"Grace Before Meals ~~ Food Ritual and Body Discipline in Convent Culture" was written in 1989 by Sister Patricia Curran, SNDdeN and offers a very rare and important piece of research into an area of Convent life that had not yet been explored nor published outside those convent walls.
The food rituals of two congregations of nuns are the subjects of this study ~~ the Dominican Sisters of Mission San Jose and the Sisters of Notre Dame de Namur.
"Grace Before Meals" describes the waning days of the centuries-old convent meal rituals as performed by these two communities of nuns.
The participating nuns from these congregations were divided into two groups ~~ those nuns who had entered before 1925 and those who had taken their vows in the 1960s. Drawing upon interviews, questionnaires, and other research, Sister Curran describes ~~ in GREAT detail ~~ the typical convent meal of the early 1960s and contrasts and compares the customs and rituals of these two orders of nuns.
She treats the refectory (convent dining room) as a sort of stage on which the nuns are the actors. Gestures, postures, movement, speech and silence were all carefully blended to embody the ideal nun. There are so many mysterious customs revealed in this book ~~ customs and rituals which were, at one time, kept extremely secret from the outside world.

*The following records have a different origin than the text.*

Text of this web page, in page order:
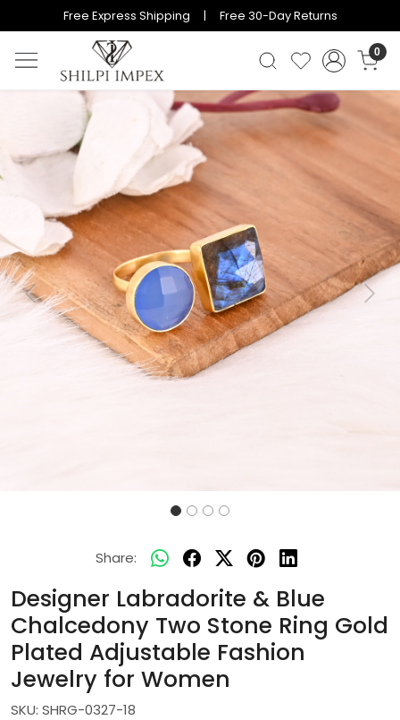
Free Express Shipping | Free 30-Day Returns
0
Previous Next
Share:
Designer Labradorite & Blue
Chalcedony Two Stone Ring Gold
Plated Adjustable Fashion
Jewelry for Women
SKU: SHRG-0327-18
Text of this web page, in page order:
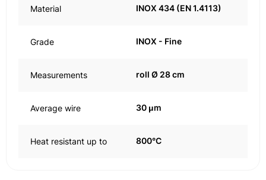
Material INOX 434 (EN 1.4113)
Grade INOX - Fine
Measurements roll Ø 28 cm
Average wire 30 μm
Heat resistant up to 800°C
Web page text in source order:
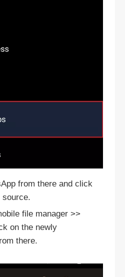
from there and click
source.
file manager >>
on the newly
there.
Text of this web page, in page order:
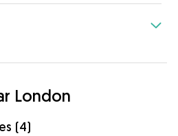
London
(4)
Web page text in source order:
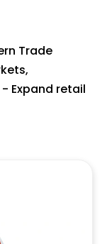
Trade
Expand retail
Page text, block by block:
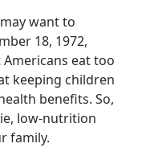
want to
18, 1972,
eat too
keeping children
benefits. So,
low-nutrition
family.
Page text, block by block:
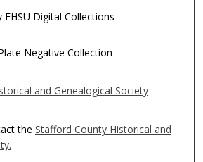
FHSU Digital Collections
Negative Collection
and Genealogical Society
the Stafford County Historical and
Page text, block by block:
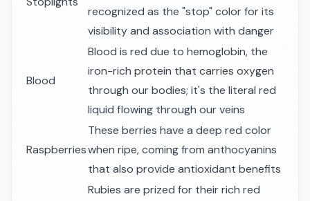
recognized as the "stop" color for its
visibility and association with danger
Blood
Blood is red due to hemoglobin, the
iron-rich protein that carries oxygen
through our bodies; it's the literal red
liquid flowing through our veins
Raspberries
These berries have a deep red color
when ripe, coming from anthocyanins
that also provide antioxidant benefits
Rubies are prized for their rich red
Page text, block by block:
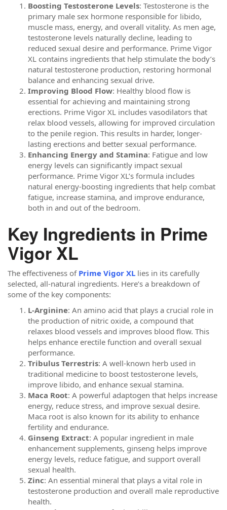
Boosting Testosterone Levels: Testosterone is the
primary male sex hormone responsible for libido,
muscle mass, energy, and overall vitality. As men age,
testosterone levels naturally decline, leading to
reduced sexual desire and performance. Prime Vigor
XL contains ingredients that help stimulate the body’s
natural testosterone production, restoring hormonal
balance and enhancing sexual drive.
Improving Blood Flow: Healthy blood flow is
essential for achieving and maintaining strong
erections. Prime Vigor XL includes vasodilators that
relax blood vessels, allowing for improved circulation
to the penile region. This results in harder, longer-
lasting erections and better sexual performance.
Enhancing Energy and Stamina: Fatigue and low
energy levels can significantly impact sexual
performance. Prime Vigor XL’s formula includes
natural energy-boosting ingredients that help combat
fatigue, increase stamina, and improve endurance,
both in and out of the bedroom.
Key Ingredients in Prime
Vigor XL
The effectiveness of Prime Vigor XL lies in its carefully
selected, all-natural ingredients. Here’s a breakdown of
some of the key components:
L-Arginine: An amino acid that plays a crucial role in
the production of nitric oxide, a compound that
relaxes blood vessels and improves blood flow. This
helps enhance erectile function and overall sexual
performance.
Tribulus Terrestris: A well-known herb used in
traditional medicine to boost testosterone levels,
improve libido, and enhance sexual stamina.
Maca Root: A powerful adaptogen that helps increase
energy, reduce stress, and improve sexual desire.
Maca root is also known for its ability to enhance
fertility and endurance.
Ginseng Extract: A popular ingredient in male
enhancement supplements, ginseng helps improve
energy levels, reduce fatigue, and support overall
sexual health.
Zinc: An essential mineral that plays a vital role in
testosterone production and overall male reproductive
health.
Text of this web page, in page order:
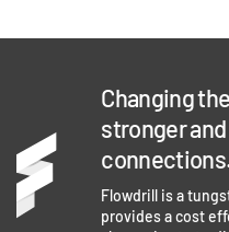
Changing
stronger
Flowdrill is a
provides a cost
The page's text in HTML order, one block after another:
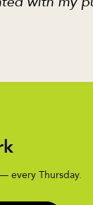
every Thursday.
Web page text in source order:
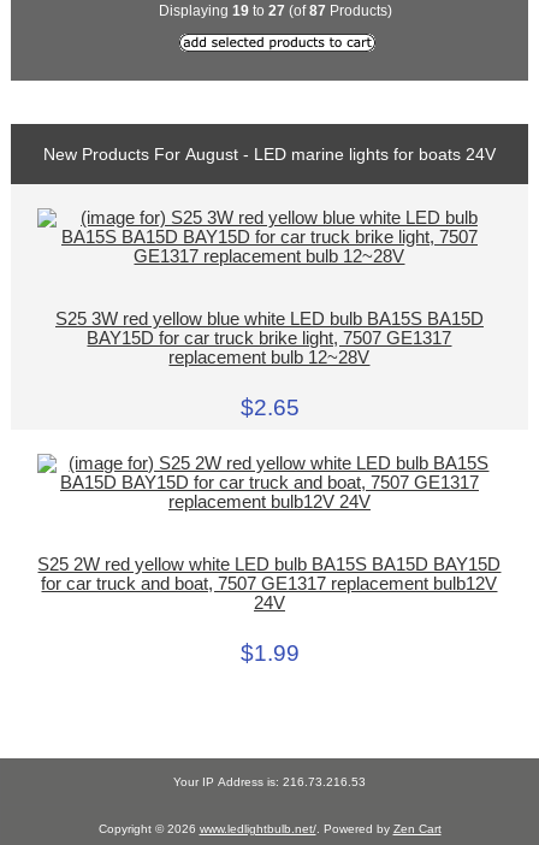
Displaying 19 to 27 (of87 Products)
New Products For August - LED marine lights for boats 24V
S25 3W red yellow blue white LED bulb BA15S BA15D
BAY15D for car truck brike light, 7507 GE1317
replacement bulb 12~28V
$2.65
S25 2W red yellow white LED bulb BA15S BA15D BAY15D
for car truck and boat, 7507 GE1317 replacement bulb12V
24V
$1.99
Your IP Address is: 216.73.216.53
Copyright © 2026 www.ledlightbulb.net/. Powered by Zen Cart

Now, for the first time, these customs are not only revealed to the reader, but the nuns speak out and describe exactly how they felt when they were living this life. Twenty nuns from each congregation responded to Sister Curran's questions.
These questions were specifically designed to stir old memories from Novitiate days in the convent refectory ~~ Food (quality, quantity, availability and familiarity of diet) Environment (textures and colors, seating and setting) Formal Behaviors (reading, speaking,penances, table manners)
Next, the nuns were asked to describe how they had been initiated into these strange practices; how the unfamiliar had been explained to them as young novices; what each nun believed was the purpose of all of this strange behavior.
"Grace Before Meals" is a fascinating read for anyone who was ever curious about life inside the convent. The details provided are amazing and most could, probably, be applied to any congregation of nuns.